Desinformémonos
El proceso histórico de derechización o desizquierdización que hemos padecido puede medirse en el mediano plazo por el desplazamiento ideológico respecto de los debates de los años 60, cuando se discutía, por ejemplo, la tesis de la existencia o no del partido comunista en tanto cabeza del proletariado, mientras que, medio siglo después, estamos preguntándonos si existe todavía una izquierda político-electoral que merezca este apelativo más allá de la jerga periodística o de la geometría politológica.
Vivimos la paradoja -que no es tan insólita a la luz de lo ocurrido, por ejemplo, en Brasil con Lula en 2002- de que cuando más cerca de conquistar el poder estatal se encuentra la oposición colocada a la izquierda del espectro partidario, sus rasgos alternativos y antisistémicos se reducen al punto de aparecer imperceptibles y viceversa, como exaltan los ideólogos del obradorismo, se asume que la desizquierdización es la condición sine qua non y la única estrategia posible para ganar. Por otra parte, si alguna vez existió y pesó la “izquierda del obradorismo”, su ponderación relativa no puede no haber sido afectada por el desplazamiento orgánico y programático iniciado hace años y que se aceleró de forma vertiginosa en los últimos meses. Tampoco se puede confiar ciegamente en las respetables bases plebeyas y nacional-populares de Morena las cuales por ser tales no son automáticamente capaces de autodeterminación e insubordinación, aunque sean potencialmente portadoras de demandas y de identidades que pueden eventualmente orientarse y canalizarse en esta dirección.
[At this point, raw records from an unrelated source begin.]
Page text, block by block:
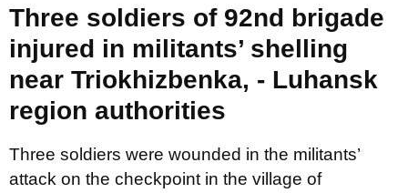
Three soldiers of 92nd brigade
injured in militants’ shelling
near Triokhizbenka, - Luhansk
region authorities
Three soldiers were wounded in the militants’
attack on the checkpoint in the village of

En nuestro sangriento México pre-electoral, frente a la circunstancia inédita de que finalmente puede ganar la que ya no es izquierda, rondan dos fantasmas que nos heredaron nuestros ancestros izquierdistas y que, por ello, son parte de nosotros: el del oportunismo y el del sectarismo. Al mismo tiempo, en esta apremiante coyuntura, frente a ellos se erigen concretas inteligencias colectivas que parecen estar prevaleciendo. Como contraparte al oportunismo de aquellas franjas políticas y sociales a las cuales AMLO y Morena abrieron las puertas, aparece de forma potente el sentido de la oportunidad histórica que hace que muchos sectores sociales, incluidas numerosas organizaciones sociales y grupos de afinidad más izquierdista, decidan llamar a votar, voten sin hacer alharaca o, en todo caso, no descalifiquen a quienes decidan hacerlo. Este anticlimático y reflexivo sentido de responsabilidad histórica y política marca, para bien y para mal, una distancia epocal respecto de los entusiasmos radicalizados de 2006. Se percibe una escéptica y pragmática inteligencia colectiva que, en buena medida sobredeterminada por el espíritu de sobrevivencia y por la percepción del peligro que vivimos, contiene, reprime y suspende las pulsiones sectarias sin caer en el oportunismo. Parece que una parte del país está aguantando la respiración, lo cual hace pensar que estallarán y se liberarán los gritos, en una anhelada noche de júbilo, cuando muchos fingirán creer en el fin de una época, e inmediatamente después volverán a manifestar las demandas, las protestas y la indignación, sea cual sea el gobierno que surja de las urnas.
Dicen que hay que sonreír, que van bien, que van a ganar, parece que no necesitan de nuestros votos, podríamos abstenernos, para que no se confundan votos con exvotos, porque desconfiamos laicamente de la esperanza, pero votar en el México de hoy, aunque sea por alguien que no nos representa, votar para intentar mover el tablero y romper la continuidad en la presidencia de la república es un acto políticamente respetable que puede resultar históricamente útil en el corto y en el mediano plazo.